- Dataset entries
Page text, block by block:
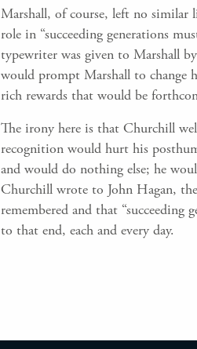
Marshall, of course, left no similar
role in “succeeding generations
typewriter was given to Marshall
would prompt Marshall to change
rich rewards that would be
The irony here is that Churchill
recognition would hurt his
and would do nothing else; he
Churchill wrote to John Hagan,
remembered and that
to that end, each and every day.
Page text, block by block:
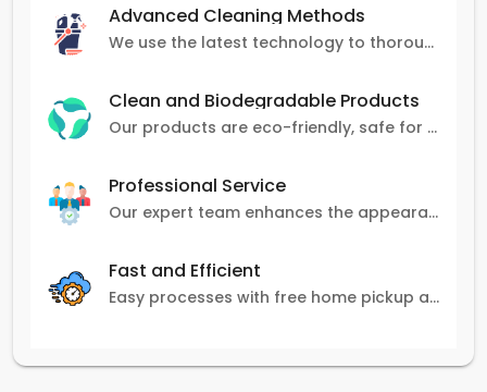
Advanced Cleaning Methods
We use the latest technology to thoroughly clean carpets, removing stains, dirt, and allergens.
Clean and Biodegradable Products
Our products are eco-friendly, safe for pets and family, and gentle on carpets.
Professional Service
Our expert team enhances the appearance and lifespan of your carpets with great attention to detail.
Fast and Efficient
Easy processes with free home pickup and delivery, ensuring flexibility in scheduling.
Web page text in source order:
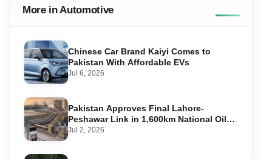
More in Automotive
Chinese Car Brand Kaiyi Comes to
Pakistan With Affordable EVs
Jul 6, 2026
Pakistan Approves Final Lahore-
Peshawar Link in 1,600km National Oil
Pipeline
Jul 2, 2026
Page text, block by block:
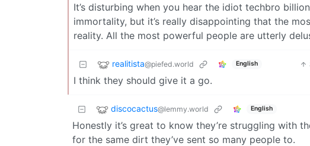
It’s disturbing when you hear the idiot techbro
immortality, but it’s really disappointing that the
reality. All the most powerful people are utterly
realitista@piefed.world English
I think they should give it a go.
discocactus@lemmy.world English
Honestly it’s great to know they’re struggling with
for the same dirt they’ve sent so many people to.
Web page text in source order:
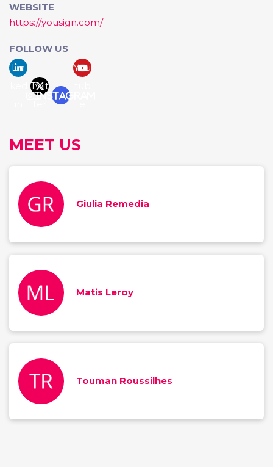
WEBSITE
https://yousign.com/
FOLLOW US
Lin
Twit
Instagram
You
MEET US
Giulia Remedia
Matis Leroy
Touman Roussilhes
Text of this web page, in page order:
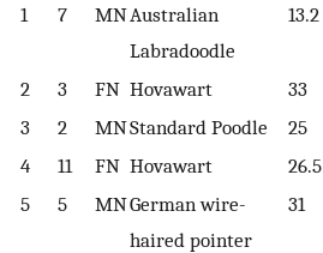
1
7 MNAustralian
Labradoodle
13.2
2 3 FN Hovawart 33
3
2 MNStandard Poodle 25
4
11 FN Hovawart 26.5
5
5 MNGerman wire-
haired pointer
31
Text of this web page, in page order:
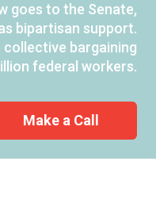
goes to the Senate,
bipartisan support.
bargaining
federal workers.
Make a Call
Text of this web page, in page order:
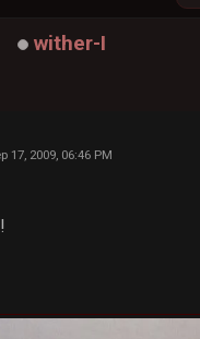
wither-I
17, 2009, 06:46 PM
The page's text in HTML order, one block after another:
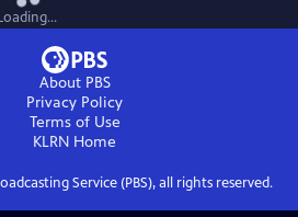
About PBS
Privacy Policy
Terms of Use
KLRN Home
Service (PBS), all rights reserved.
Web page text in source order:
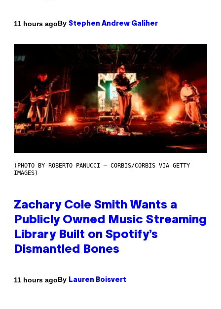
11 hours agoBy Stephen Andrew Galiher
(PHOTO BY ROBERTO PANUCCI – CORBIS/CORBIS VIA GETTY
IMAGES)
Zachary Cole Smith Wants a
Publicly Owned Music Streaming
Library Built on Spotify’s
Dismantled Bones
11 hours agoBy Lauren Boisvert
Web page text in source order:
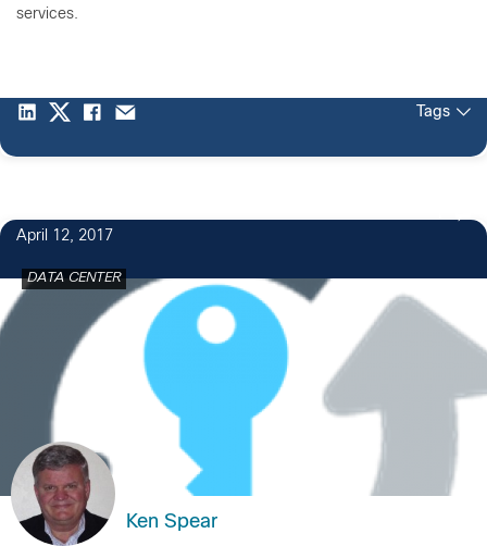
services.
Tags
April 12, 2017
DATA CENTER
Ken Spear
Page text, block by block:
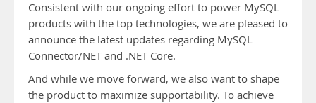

- WORK ITEM
Nothing but an exact copy of the data, without its images, should make up your answer.

- EXERCISE RESULT
Page text, block by block:
Marshall, of course, left no similar
role in “succeeding generations
typewriter was given to Marshall
would prompt Marshall to change
rich rewards that would be
The irony here is that Churchill
recognition would hurt his
and would do nothing else; he
Churchill wrote to John Hagan,
remembered and that
to that end, each and every day.
Page text, block by block:
Advanced Cleaning Methods
We use the latest technology to thoroughly clean carpets, removing stains, dirt, and allergens.
Clean and Biodegradable Products
Our products are eco-friendly, safe for pets and family, and gentle on carpets.
Professional Service
Our expert team enhances the appearance and lifespan of your carpets with great attention to detail.
Fast and Efficient
Easy processes with free home pickup and delivery, ensuring flexibility in scheduling.
Web page text in source order:
More in Automotive
Chinese Car Brand Kaiyi Comes to
Pakistan With Affordable EVs
Jul 6, 2026
Pakistan Approves Final Lahore-
Peshawar Link in 1,600km National Oil
Pipeline
Jul 2, 2026
Page text, block by block:
It’s disturbing when you hear the idiot techbro
immortality, but it’s really disappointing that the
reality. All the most powerful people are utterly
realitista@piefed.world English
I think they should give it a go.
discocactus@lemmy.world English
Honestly it’s great to know they’re struggling with
for the same dirt they’ve sent so many people to.
Web page text in source order:
WEBSITE
https://yousign.com/
FOLLOW US
Lin
Twit
Instagram
You
MEET US
Giulia Remedia
Matis Leroy
Touman Roussilhes
Text of this web page, in page order:
1
7 MNAustralian
Labradoodle
13.2
2 3 FN Hovawart 33
3
2 MNStandard Poodle 25
4
11 FN Hovawart 26.5
5
5 MNGerman wire-
haired pointer
31
Text of this web page, in page order:
goes to the Senate,
bipartisan support.
bargaining
federal workers.
Make a Call
Text of this web page, in page order:
wither-I
17, 2009, 06:46 PM
The page's text in HTML order, one block after another:
About PBS
Privacy Policy
Terms of Use
KLRN Home
Service (PBS), all rights reserved.
Web page text in source order:
11 hours agoBy Stephen Andrew Galiher
(PHOTO BY ROBERTO PANUCCI – CORBIS/CORBIS VIA GETTY
IMAGES)
Zachary Cole Smith Wants a
Publicly Owned Music Streaming
Library Built on Spotify’s
Dismantled Bones
11 hours agoBy Lauren Boisvert
Web page text in source order:
services.
Tags
April 12, 2017
DATA CENTER
Ken Spear
Page text, block by block:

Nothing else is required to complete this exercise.